BACKGORUND

About

In order to find the 'best' places for a fun night out in NYC I used 311 noise complaint data and the record of active liquor licenses in NYC. I used multiple data manipulation methods including dictionaries, along with mapping and plotting tools for the visualizations.

To clean the data: for both datasets, selected columns and and values of interest.

Created a dictionary to convert numeric value of all the zip-codes to their respective neighborhood name.

Created a function to apply this dictionary to each zip-code in the data frame.

Create a dictionary to clean street names and make sure they appear the same in both data frames.

Merge data frame where incident addresses match to have a new data frame of places that occur in both original data frames

Have the user input a neighborhood

Count how many times a establishment (bar/club/restaurant) occurs to find top 5-10 places with most noise complaints.

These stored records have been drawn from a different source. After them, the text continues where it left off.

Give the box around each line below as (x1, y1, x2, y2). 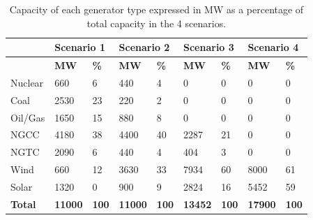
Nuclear (10, 75, 44, 89)
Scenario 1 (54, 40, 106, 54)
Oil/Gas (10, 110, 45, 124)
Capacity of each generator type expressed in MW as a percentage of (9, 2, 304, 16)
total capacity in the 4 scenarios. (86, 15, 227, 30)
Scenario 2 (119, 40, 170, 54)
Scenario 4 (247, 40, 299, 54)
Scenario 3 (183, 40, 234, 54)
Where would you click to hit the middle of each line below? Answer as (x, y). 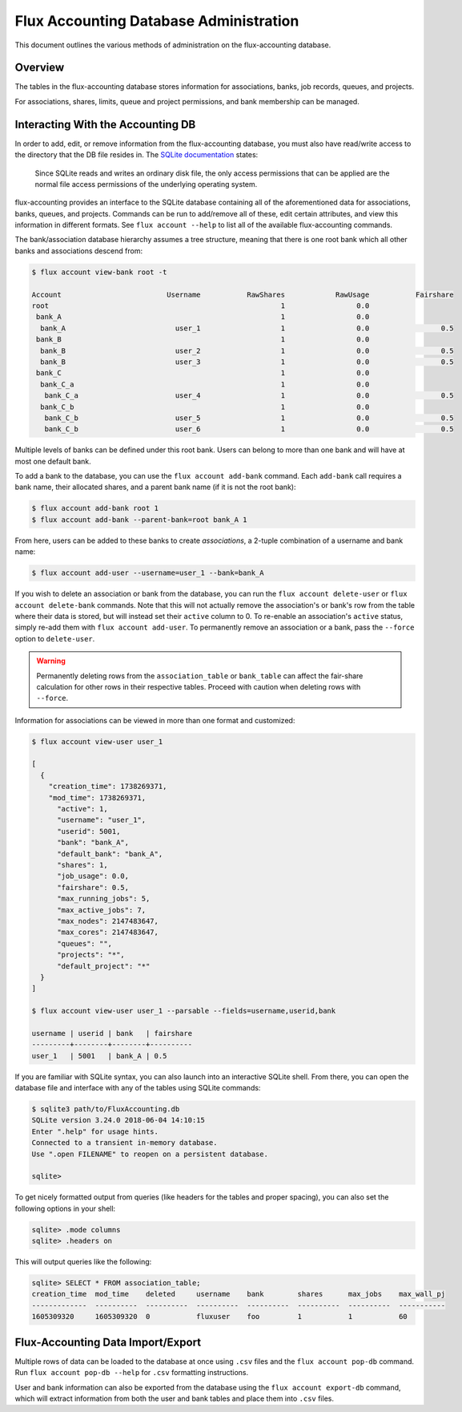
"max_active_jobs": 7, (102, 910)
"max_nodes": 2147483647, (108, 921)
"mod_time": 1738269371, (97, 797)
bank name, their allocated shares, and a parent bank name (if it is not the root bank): (155, 487)
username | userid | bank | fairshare (112, 1033)
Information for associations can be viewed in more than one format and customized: (155, 720)
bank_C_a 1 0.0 (205, 384)
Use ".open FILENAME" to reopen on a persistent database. (150, 1154)
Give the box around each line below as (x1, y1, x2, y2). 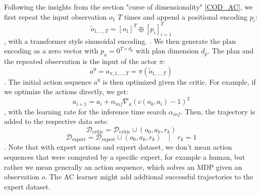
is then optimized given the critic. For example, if (102, 76, 256, 87)
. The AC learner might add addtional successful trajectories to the (45, 171, 253, 182)
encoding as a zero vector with (4, 45, 98, 56)
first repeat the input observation (4, 11, 107, 22)
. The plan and (207, 45, 254, 56)
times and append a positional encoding (124, 11, 247, 22)
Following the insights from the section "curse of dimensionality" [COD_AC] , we (4, 2, 253, 12)
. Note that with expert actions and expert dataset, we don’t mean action (4, 142, 232, 152)
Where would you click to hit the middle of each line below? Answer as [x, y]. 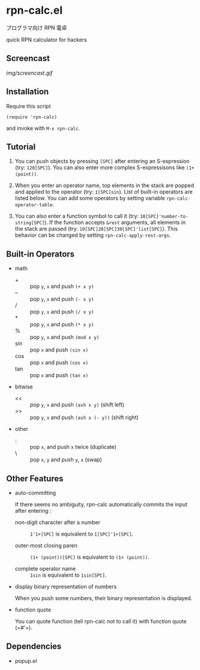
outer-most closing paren [46, 545]
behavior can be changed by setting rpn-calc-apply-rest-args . [93, 235]
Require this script [29, 106]
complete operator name [45, 569]
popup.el [26, 660]
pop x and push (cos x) [59, 363]
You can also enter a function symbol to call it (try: [77, 216]
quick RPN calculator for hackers [47, 39]
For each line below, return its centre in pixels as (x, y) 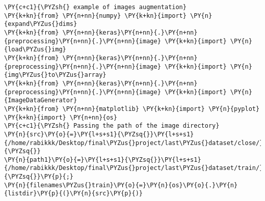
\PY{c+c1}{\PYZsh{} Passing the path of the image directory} (112, 126)
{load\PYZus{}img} (35, 50)
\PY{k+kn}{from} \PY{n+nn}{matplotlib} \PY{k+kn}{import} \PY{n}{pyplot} (132, 109)
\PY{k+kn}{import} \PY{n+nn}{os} (61, 117)
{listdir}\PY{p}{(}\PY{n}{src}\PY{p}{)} (74, 194)
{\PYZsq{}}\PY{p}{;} (39, 177)
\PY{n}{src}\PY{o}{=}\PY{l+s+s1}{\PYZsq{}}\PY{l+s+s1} (99, 134)
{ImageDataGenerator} (41, 101)
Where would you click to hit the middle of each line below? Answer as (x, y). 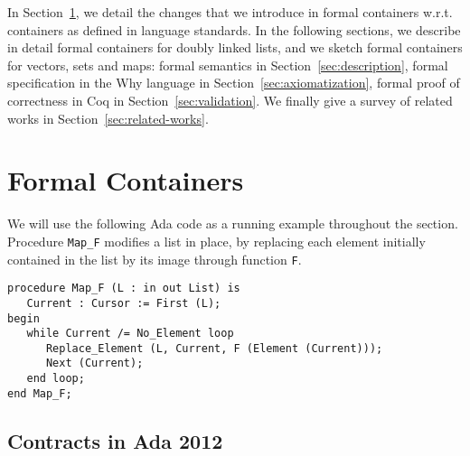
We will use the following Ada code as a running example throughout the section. (233, 223)
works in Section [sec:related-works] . (108, 118)
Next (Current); (94, 363)
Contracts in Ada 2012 (115, 440)
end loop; (56, 379)
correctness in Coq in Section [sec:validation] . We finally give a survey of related (230, 100)
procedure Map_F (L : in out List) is (124, 288)
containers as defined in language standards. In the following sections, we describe (234, 29)
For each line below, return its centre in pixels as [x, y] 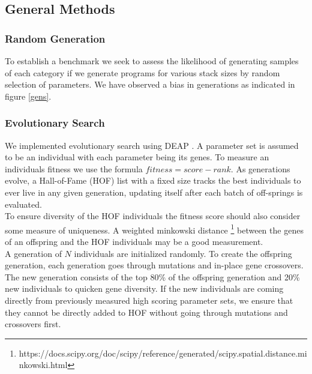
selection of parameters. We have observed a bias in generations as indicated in [150, 84]
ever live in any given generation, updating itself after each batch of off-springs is [154, 192]
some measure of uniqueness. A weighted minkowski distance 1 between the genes [154, 229]
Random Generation [55, 38]
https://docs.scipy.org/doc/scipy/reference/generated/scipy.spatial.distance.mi [163, 353]
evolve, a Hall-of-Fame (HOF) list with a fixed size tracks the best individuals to [153, 180]
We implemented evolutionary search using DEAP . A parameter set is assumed [152, 145]
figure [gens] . [28, 96]
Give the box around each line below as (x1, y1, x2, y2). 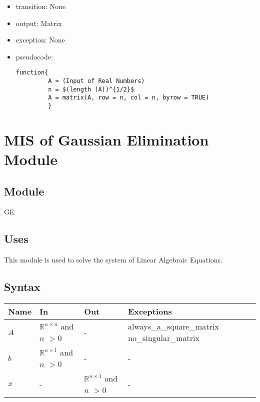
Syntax (4, 279, 40, 294)
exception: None (15, 34, 65, 45)
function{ (15, 69, 48, 76)
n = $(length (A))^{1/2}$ (48, 85, 134, 93)
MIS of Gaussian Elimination (4, 129, 209, 149)
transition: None (15, 1, 66, 11)
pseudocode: (15, 51, 53, 61)
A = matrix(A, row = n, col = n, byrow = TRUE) (48, 94, 209, 101)
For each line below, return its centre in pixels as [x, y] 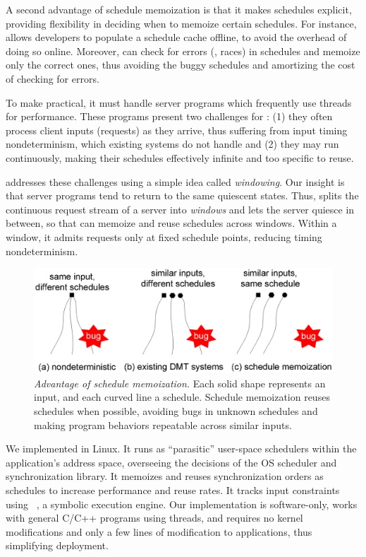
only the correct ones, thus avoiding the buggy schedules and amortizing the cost [181, 65]
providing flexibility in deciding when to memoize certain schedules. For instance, [181, 23]
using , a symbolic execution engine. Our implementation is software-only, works [182, 504]
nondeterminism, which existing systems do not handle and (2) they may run [172, 144]
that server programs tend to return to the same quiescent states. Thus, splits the [182, 195]
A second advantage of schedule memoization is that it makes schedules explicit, [179, 9]
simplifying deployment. [57, 545]
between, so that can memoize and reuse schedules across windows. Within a [171, 223]
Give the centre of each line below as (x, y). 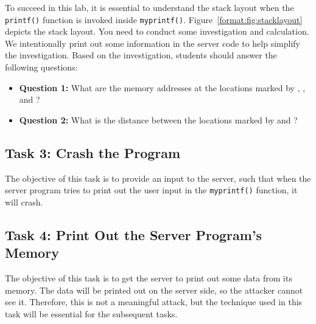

Create function to clean latitude and longitude

Using folium created a map to plot top 10 places to go out

Using import matplotlib created a bar graph to find top 5 places go out

TECHNIQUES

DATA + CITATIONS

https://data.ny.gov/Economic-Development/Liquor-Authority-Current-List-of-Active-Licenses/hrvs-fxs2/data

This is the dataset of " The Liquor Authority Current List of Active Licenses" which includes many columns such as License Type Code (for example OP which stands for on premise), Country, Serial Number, License Class Code, Premise Name, Premise Address, Premise Zip code and a few others

https://data.cityofnewyork.us/Social-Services/311-Noise-Complaints/p5f6-bkga/data

This is the dataset from NYC OpenData of 311 Noise Complaints with multiple columns such as, Complaint Type (ex: Noise - Street/Sidewalk), Descriptor (ex: Loud Music/Party), Location Type (ex: Street/Sidewalk), Incident Zip, Incident Address, X and many others.